Il déversa toute l’énergie qu’il avait en lui dans une seule flèche. Sa puissance crépitante était incroyable !
« Tu le sais dans ton cœur. Tu ne peux pas me battre. » Blackfiend faisait face à l’unique point de lumière qu’était la flèche, mais il n’y avait aucune peur sur son visage. « Si tu penses que cette flèche va me tuer, alors je t’invite à essayer. Feu. Je ne bougerai pas. »
« Morts-vivants, hein ? » Les yeux de Cloudhawk s’enflammèrent. « Voyons comment tu te remettras sur pied après que je t’aie réduit en miettes. »
« Juste toi ? » Le bout de la bouche de Blackfiend se retroussa légèrement. « Peu probable. »
« On verra bien ! » Cloudhawk utilisa son pouvoir psychique et fit appel à l’essence cachée de la pierre de phase. Elle s’éleva jusqu’à son invocation, se mêlant à ses propres pouvoirs. Oui – c’était la même attaque qu’il avait utilisée pour vaincre Frost, mais il n’utilisait pas d’épée cette fois. Toute cette énergie se figeait dans l’arc exorciste.
Bien que l’arme fasse partie des reliques les plus basiques, elle était tout de même de qualité. La quantité d’énergie qu’elle pouvait contenir était stupéfiante, comme le prouvait la quantité de puissance de la pierre qui la traversait. La force de ce coup serait supérieure à celle que pourrait produire un chasseur de démons de haut rang. Lorsqu’elle se transforma en flèche, la lumière qu’elle projeta aveugla l’œil.
« Je peux raser une putain de montagne avec cette seule flèche ! Regarde ce qui se passe quand tu la prends dans le cul ! »
La voix de Cloudhawk résonnait dans le vacarme comme le tonnerre. L’essence terrifiante qu’il libérait était projetée par vagues et était assez forte pour arrêter les bandits dans leur élan. Personne n’osait faire un pas de plus.

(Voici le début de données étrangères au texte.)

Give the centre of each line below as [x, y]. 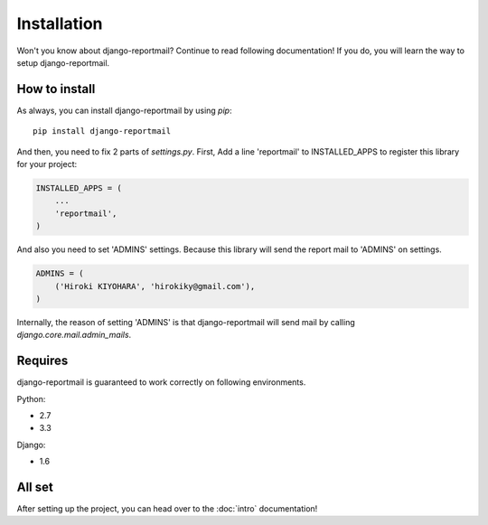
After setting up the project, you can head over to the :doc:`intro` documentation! [167, 509]
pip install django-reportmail [102, 131]
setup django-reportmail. [63, 62]
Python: [31, 398]
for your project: [47, 164]
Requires [42, 361]
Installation [60, 23]
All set [35, 487]
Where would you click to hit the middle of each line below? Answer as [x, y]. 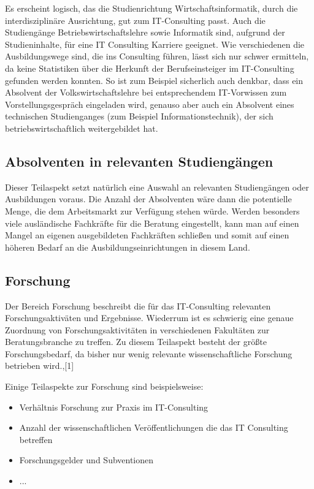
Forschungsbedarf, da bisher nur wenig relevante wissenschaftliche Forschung [149, 353]
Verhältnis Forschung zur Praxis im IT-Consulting [114, 407]
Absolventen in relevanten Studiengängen [139, 161]
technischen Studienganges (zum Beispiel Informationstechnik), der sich [139, 116]
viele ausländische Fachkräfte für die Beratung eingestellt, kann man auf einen [152, 223]
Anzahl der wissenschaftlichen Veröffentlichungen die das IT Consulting [154, 427]
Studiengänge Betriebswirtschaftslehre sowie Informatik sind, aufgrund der [145, 32]
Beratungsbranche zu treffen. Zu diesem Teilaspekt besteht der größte [136, 342]
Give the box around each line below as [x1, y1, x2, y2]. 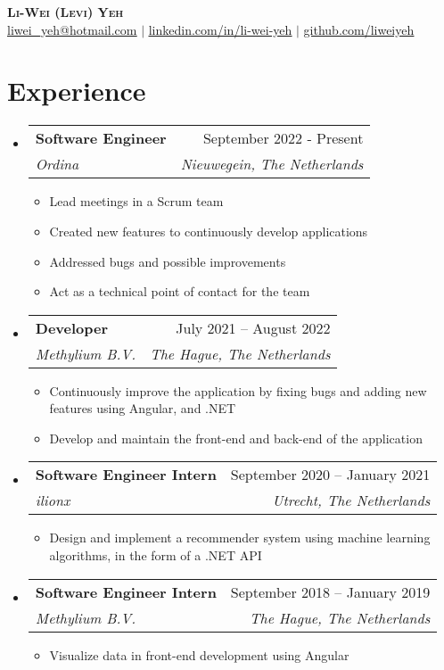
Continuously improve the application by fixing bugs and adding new [49, 381, 427, 400]
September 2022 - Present [202, 128, 364, 149]
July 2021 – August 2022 [176, 317, 331, 338]
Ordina [35, 153, 79, 175]
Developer [35, 317, 109, 338]
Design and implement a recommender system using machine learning [49, 528, 431, 547]
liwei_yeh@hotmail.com [7, 20, 137, 38]
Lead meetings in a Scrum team [49, 192, 224, 211]
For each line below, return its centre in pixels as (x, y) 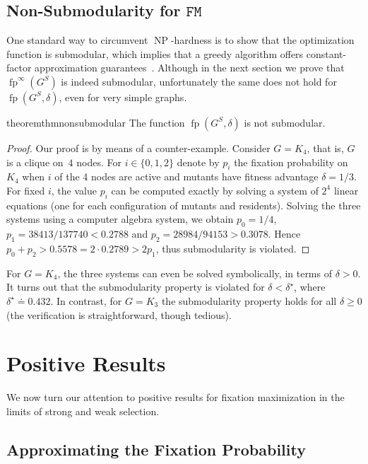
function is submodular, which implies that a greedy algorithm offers (155, 53)
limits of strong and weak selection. (83, 411)
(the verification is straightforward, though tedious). (119, 314)
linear (346, 190)
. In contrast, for (86, 300)
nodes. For (99, 162)
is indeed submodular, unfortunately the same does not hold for (199, 81)
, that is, (325, 147)
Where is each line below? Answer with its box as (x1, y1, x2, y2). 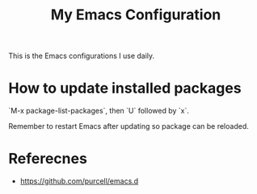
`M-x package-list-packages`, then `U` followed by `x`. (8, 106, 190, 116)
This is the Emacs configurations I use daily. (8, 51, 155, 61)
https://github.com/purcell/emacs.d (19, 176, 139, 186)
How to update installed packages (8, 79, 242, 97)
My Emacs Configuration (50, 6, 221, 24)
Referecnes (8, 150, 87, 168)
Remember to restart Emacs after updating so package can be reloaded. (8, 122, 249, 131)
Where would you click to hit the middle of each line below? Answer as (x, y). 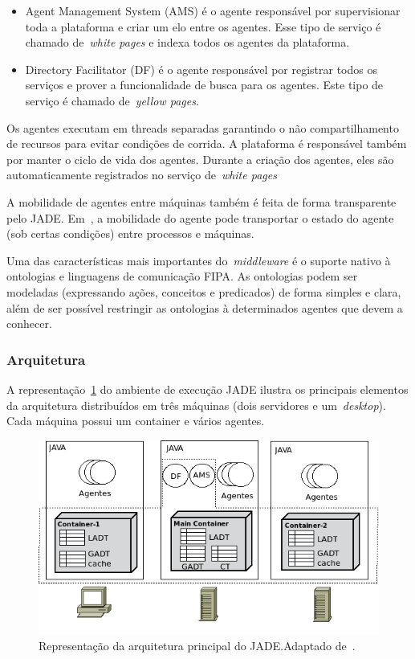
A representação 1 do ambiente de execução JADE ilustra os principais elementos (207, 389)
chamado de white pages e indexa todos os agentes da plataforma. (187, 42)
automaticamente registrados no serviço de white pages (142, 175)
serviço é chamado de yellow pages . (112, 100)
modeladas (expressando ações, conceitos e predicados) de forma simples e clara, (204, 291)
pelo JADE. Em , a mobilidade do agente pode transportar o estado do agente (200, 217)
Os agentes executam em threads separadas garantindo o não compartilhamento (203, 127)
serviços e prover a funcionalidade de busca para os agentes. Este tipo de (204, 85)
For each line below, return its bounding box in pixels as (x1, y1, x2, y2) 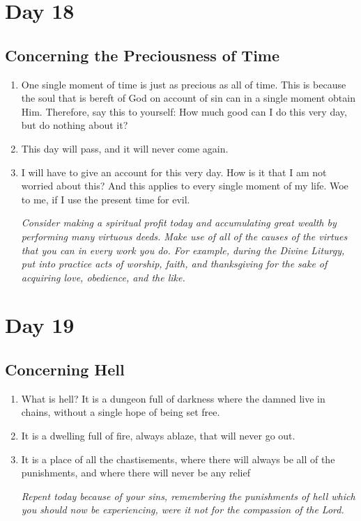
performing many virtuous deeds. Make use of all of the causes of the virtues (21, 228, 348, 243)
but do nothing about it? (21, 118, 128, 132)
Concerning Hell (5, 359, 125, 380)
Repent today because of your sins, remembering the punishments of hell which (21, 488, 355, 503)
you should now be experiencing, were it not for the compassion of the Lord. (21, 502, 344, 517)
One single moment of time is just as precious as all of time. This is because (21, 77, 346, 91)
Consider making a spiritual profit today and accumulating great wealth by (21, 215, 337, 230)
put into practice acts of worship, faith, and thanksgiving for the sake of (21, 256, 328, 271)
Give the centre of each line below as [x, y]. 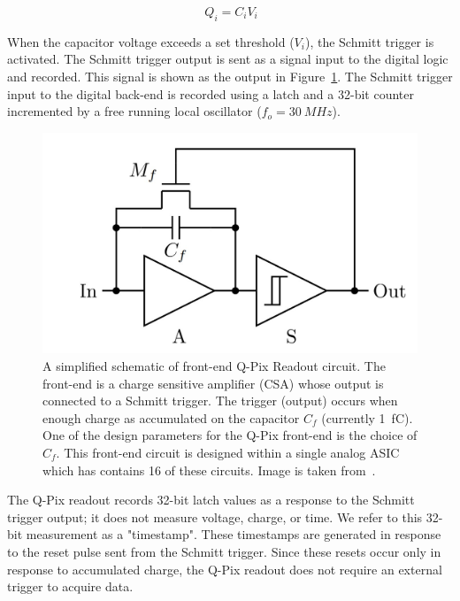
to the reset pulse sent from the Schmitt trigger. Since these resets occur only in [224, 551]
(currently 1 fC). [367, 417]
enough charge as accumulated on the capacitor [171, 417]
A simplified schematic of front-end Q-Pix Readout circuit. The [214, 366]
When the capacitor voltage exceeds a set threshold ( [151, 41]
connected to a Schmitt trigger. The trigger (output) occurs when [220, 401]
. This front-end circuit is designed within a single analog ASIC [228, 452]
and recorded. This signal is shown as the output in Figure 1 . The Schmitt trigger [230, 76]
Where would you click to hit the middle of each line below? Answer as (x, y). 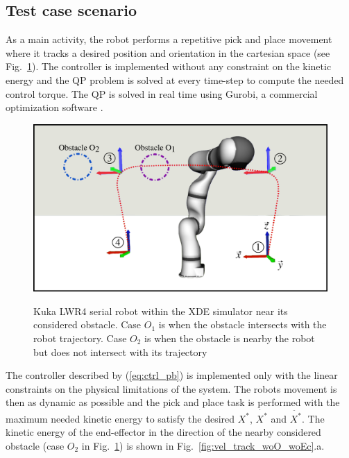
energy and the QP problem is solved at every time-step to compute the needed (175, 79)
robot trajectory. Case (80, 338)
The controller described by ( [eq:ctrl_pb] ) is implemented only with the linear (172, 375)
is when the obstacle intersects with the (242, 324)
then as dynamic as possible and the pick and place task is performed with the (173, 402)
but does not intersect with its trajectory (120, 351)
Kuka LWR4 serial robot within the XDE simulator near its (161, 311)
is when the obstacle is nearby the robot (230, 338)
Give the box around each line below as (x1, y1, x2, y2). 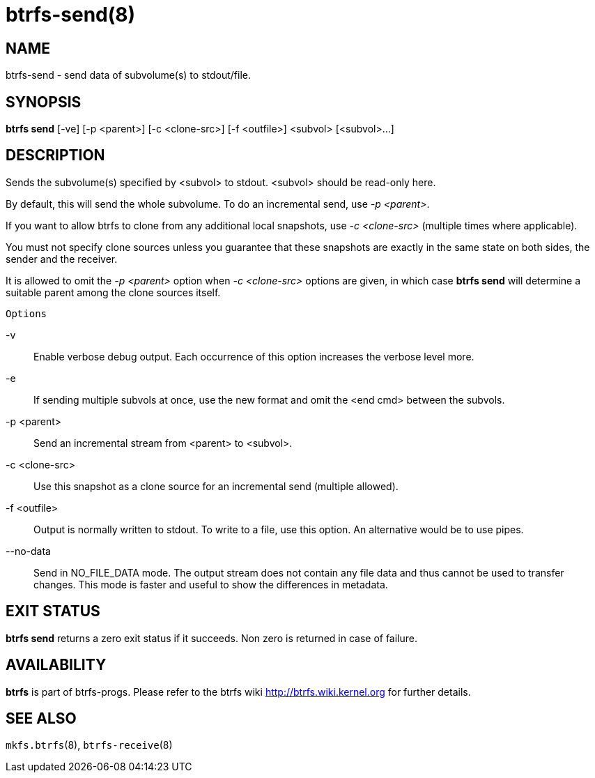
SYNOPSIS (6, 93, 82, 111)
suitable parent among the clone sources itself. (6, 286, 221, 298)
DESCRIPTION (6, 146, 105, 165)
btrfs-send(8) (6, 3, 136, 26)
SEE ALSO (6, 709, 77, 727)
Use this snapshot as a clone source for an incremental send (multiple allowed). (33, 480, 399, 492)
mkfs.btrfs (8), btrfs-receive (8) (6, 739, 173, 752)
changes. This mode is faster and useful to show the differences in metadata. (33, 578, 388, 590)
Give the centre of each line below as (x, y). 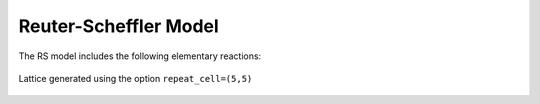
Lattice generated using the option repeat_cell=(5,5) (135, 78)
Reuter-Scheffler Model (118, 26)
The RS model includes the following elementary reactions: (140, 56)

Squall aussi le fixait, les yeux écarquillés et la bouche ouverte. Comment avait-il pu devenir si fort ?
Pendant tout ce temps, l’expression de Blackfiend ne changeait pas. Comme les autres, il sentait la puissance suffocante pointée sur lui, mais lorsqu’il parla, sa voix était aussi égale que la surface d’un lac.
« Découvrons-le. »
[1] note du traducteur anglais : J’ai choisi Imp pour l’instant parce qu’il évoque un sentiment de ” petit et délicat “, mais je n’en suis pas terriblement satisfait. Le nom du personnage est 鬼童, enfant fantôme. J’ai cherché quelque chose dans les mythologies, mais je n’ai pas trouvé quelque chose d’équivalent et de lapidaire.